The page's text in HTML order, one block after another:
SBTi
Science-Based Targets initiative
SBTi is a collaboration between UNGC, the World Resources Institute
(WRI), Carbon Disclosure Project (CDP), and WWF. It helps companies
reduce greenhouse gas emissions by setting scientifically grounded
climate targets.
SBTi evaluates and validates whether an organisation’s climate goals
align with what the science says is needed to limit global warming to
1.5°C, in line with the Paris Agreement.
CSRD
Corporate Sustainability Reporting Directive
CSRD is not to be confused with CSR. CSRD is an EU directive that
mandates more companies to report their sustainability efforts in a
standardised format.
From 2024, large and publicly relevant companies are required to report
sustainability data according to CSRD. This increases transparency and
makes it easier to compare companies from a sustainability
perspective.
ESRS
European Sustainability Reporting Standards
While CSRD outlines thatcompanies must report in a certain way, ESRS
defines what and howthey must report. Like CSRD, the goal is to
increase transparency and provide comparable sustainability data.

### Your objective
Once you have read the records above, set every one of them down again exactly.

### Your response
The page's text in HTML order, one block after another:
SBTi
Science-Based Targets initiative
SBTi is a collaboration between UNGC, the World Resources Institute
(WRI), Carbon Disclosure Project (CDP), and WWF. It helps companies
reduce greenhouse gas emissions by setting scientifically grounded
climate targets.
SBTi evaluates and validates whether an organisation’s climate goals
align with what the science says is needed to limit global warming to
1.5°C, in line with the Paris Agreement.
CSRD
Corporate Sustainability Reporting Directive
CSRD is not to be confused with CSR. CSRD is an EU directive that
mandates more companies to report their sustainability efforts in a
standardised format.
From 2024, large and publicly relevant companies are required to report
sustainability data according to CSRD. This increases transparency and
makes it easier to compare companies from a sustainability
perspective.
ESRS
European Sustainability Reporting Standards
While CSRD outlines thatcompanies must report in a certain way, ESRS
defines what and howthey must report. Like CSRD, the goal is to
increase transparency and provide comparable sustainability data.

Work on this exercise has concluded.